Answer
${f_x}{|_A} \approx \frac{{\Delta f}}{{\Delta x}} = 10$
${f_y}{|_A} \approx \frac{{\Delta f}}{{\Delta y}} = - 20$
Work Step by Step
We see in Figure 8, the coordinate of $A = \left( {x,y} \right) = \left( {2, - 2} \right)$ is at the level curve $30$.

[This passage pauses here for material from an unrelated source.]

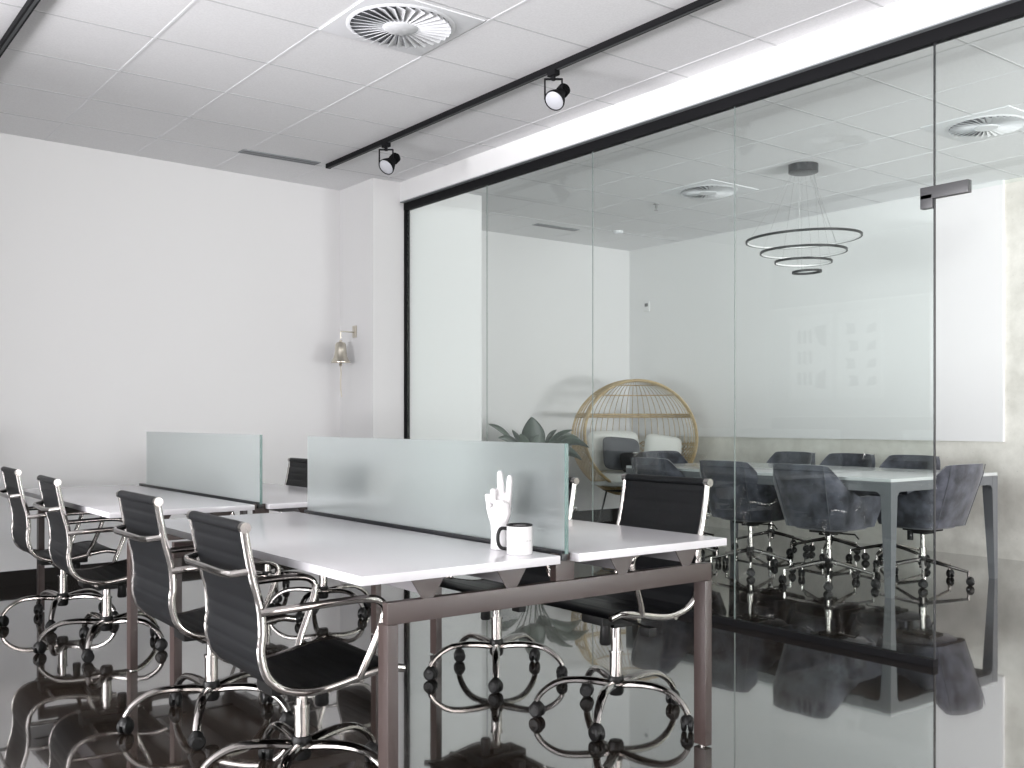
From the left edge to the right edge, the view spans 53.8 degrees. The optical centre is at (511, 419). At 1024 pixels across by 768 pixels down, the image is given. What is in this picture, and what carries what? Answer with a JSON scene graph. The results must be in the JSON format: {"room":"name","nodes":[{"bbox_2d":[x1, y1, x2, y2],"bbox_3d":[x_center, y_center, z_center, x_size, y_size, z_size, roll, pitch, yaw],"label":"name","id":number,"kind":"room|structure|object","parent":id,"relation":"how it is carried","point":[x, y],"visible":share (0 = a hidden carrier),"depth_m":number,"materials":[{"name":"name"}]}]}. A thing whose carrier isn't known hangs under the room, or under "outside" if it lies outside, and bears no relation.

1. Estimate ${f_x}$ at point $A$.
We move to the right horizontally to the next level curve $40$ at the estimated coordinate $\left( {3, - 2} \right)$. Notice that by doing so, we have kept the $y$-coordinate constant.
So,
${f_x}{|_A} \approx \frac{{\Delta f}}{{\Delta x}} = \frac{{40 - 30}}{{3 - 2}} = \frac{{10}}{1} = 10$
2. Estimate ${f_y}$ at point $A$.
Similarly, we move up vertically from point $A$ to the next level curve $20$ at the estimated coordinate $\left( {2, - 1.5} \right)$. Notice that by doing so, we have kept the $x$-coordinate constant.
So,
${f_y}{|_A} \approx \frac{{\Delta f}}{{\Delta y}} = \frac{{20 - 30}}{{ - 1.5 - \left( { - 2} \right)}} = \frac{{ - 10}}{{0.5}} = - 20$